Tweaking parameters can increase the accuracy of the forest. The easiest tweak is to increase the number of estimators we use. This approach yields diminishing returns -- going from 10 trees to 100 will make a bigger difference than going from 100 to 500, which will make a bigger difference than going from 500 to 1000. The accuracy increase function is logarithmic, so increasing the number of trees beyond a certain number (usually 200) won't help much at all.

In [26]:
from sklearn.ensemble import RandomForestClassifier

clf = RandomForestClassifier(n_estimators=150, random_state=1, min_samples_leaf=2)
clf.fit(train[columns], train["high_income"])

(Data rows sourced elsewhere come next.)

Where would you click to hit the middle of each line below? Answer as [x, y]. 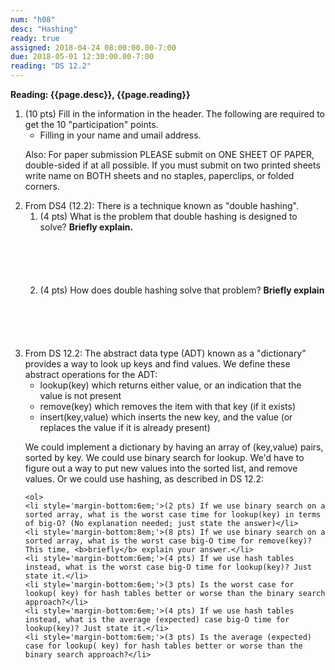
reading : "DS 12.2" [51, 66]
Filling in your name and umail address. [120, 135]
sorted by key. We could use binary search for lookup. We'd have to [164, 457]
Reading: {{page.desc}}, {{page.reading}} [100, 94]
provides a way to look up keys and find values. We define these [157, 364]
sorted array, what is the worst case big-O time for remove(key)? [168, 541]
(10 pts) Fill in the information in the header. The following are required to [174, 114]
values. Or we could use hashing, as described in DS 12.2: [144, 479]
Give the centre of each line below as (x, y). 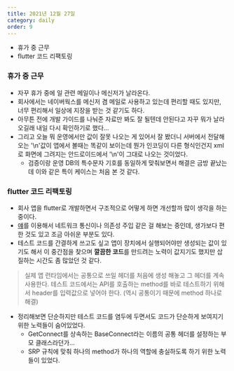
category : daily (31, 20)
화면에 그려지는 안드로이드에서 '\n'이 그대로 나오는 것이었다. (106, 154)
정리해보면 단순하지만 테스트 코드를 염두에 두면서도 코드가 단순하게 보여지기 (121, 316)
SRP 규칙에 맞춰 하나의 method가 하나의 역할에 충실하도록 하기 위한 (121, 351)
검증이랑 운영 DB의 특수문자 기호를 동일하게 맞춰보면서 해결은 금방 (118, 162)
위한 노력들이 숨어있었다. (51, 325)
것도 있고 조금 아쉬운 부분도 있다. (70, 234)
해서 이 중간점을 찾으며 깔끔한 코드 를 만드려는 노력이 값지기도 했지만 (123, 251)
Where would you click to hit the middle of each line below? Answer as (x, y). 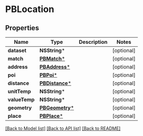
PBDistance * (55, 83)
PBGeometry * (57, 108)
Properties (22, 28)
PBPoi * (48, 75)
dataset (17, 50)
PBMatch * (52, 59)
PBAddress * (55, 67)
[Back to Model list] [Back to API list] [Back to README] (63, 128)
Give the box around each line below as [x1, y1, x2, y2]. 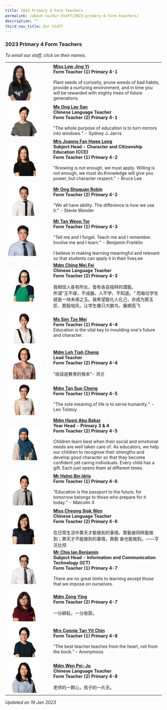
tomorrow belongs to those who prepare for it [53, 494, 147, 500]
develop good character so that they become [53, 454, 146, 460]
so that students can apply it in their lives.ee [53, 255, 143, 261]
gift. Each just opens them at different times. [53, 465, 143, 471]
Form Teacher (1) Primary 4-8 [53, 632, 118, 639]
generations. [53, 95, 79, 101]
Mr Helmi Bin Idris [53, 473, 91, 479]
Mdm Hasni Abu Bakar [53, 417, 101, 423]

predictions = clf.predict(test[columns])
print(roc_auc_score(test["high_income"], predictions))

0.7379403213124711


## Reducing overfitting 

One of the major advantages of random forests over single decision trees is that they tend to overfit less. Although each individual decision tree in a random forest varies widely, the average of their predictions is less sensitive to the input data than a single tree is. This is because while one tree can construct an incorrect and overfit model, the average of 100 or more trees will be more likely to hone in on the signal and ignore the noise. The signal will be the same across all of the trees, whereas each tree will hone in on the noise differently. This means that the average will discard the noise and keep the signal.



In [27]:
clf = DecisionTreeClassifier(random_state=1, min_samples_leaf=5)

clf.fit(train[columns], train["high_income"])

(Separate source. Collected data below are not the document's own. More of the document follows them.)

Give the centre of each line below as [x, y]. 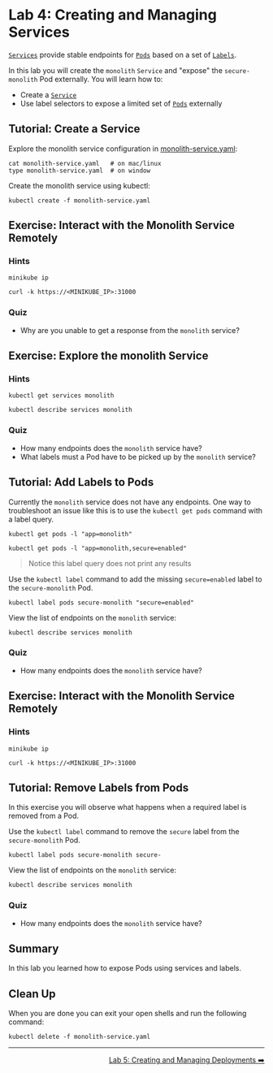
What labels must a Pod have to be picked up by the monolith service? [138, 456]
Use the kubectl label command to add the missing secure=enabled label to [135, 579]
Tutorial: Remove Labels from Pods [99, 787]
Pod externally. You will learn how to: [101, 79]
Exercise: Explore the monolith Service [108, 356]
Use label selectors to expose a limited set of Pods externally [121, 103]
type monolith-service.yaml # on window [80, 171]
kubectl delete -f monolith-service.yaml [80, 1037]

predictions = clf.predict(train[columns])
print("AUC without estimators for train dataset: ", roc_auc_score(train["high_income"], predictions))

predictions = clf.predict(test[columns])
print("AUC without estimators for test dataset: ", roc_auc_score(test["high_income"], predictions))

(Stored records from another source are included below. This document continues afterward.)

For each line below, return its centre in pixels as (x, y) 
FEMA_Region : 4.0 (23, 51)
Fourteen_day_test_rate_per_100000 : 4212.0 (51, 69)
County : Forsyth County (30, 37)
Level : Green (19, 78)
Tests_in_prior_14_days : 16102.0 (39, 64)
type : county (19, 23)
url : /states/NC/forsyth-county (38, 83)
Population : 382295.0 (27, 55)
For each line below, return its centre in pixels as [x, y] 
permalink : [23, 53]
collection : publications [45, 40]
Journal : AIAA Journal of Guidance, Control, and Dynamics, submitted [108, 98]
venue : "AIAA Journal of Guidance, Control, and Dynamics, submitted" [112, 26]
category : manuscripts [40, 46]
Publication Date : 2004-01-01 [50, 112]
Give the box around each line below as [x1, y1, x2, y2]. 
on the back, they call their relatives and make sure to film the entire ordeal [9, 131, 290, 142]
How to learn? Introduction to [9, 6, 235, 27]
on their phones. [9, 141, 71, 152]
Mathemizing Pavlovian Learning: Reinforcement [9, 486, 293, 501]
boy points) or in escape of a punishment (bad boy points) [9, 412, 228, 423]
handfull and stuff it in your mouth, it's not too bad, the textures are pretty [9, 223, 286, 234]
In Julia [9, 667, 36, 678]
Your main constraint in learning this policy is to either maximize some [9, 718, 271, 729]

clf = RandomForestClassifier(n_estimators=150, random_state=1, min_samples_leaf=5)

clf.fit(train[columns], train["high_income"])

predictions = clf.predict(train[columns])
print("AUC with estimators for train dataset: ", roc_auc_score(train["high_income"], predictions))

predictions = clf.predict(test[columns])
print("AUC with estimators for test dataset: ", roc_auc_score(test["high_income"], predictions))

AUC without estimators for train dataset:  0.8192570489534683
AUC without estimators for test dataset:  0.7139325899284541
AUC with estimators for train dataset:  0.7917047295143252
AUC with estimators for test dataset:  0.7498874343962398


We've fit a single decision tree to the training set, and made predictions for both the training and testing sets. The AUC for the training set predictions is .819, while the AUC for the testing set is .714. The fact that the test AUC is much lower than the train AUC indicates that the model is overfitting.

## When to use Random Forests

overfitting decreased with a random forest, and accuracy went up overall.

While the random forest algorithm is incredibly powerful, it isn't applicable to all tasks. The main strengths of a random forest are:

- Very accurate predictions - Random forests achieve near state-of-the-art performance on many machine learning tasks. Along with neural networks and gradient-boosted trees, they're typically one of the top-performing algorithms.
- Resistance to overfitting - Due to their construction, random forests are fairly resistant to overfitting. We still need to set and tweak parameters like max_depth though.

The main weaknesses of using a random forest are:

- They're difficult to interpret - Because we're averaging the results of many trees, it can be hard to figure out why a random forest is making predictions the way it is.
- They take longer to create - Making two trees takes twice as long as making one, making three takes three times as long, and so on. Fortunately, we can exploit multicore processors to parallelize tree construction. Scikit allows us to do this through the n_jobs parameter on RandomForestClassifier. We'll discuss parallelization in greater detail later on.

Given these trade-offs, it makes sense to use random forests in situations where accuracy is of the utmost importance; being able to interpret or explain the decisions the model is making isn't key. In cases where time is of the essence or interpretability is important, a single decision tree may be a better choice.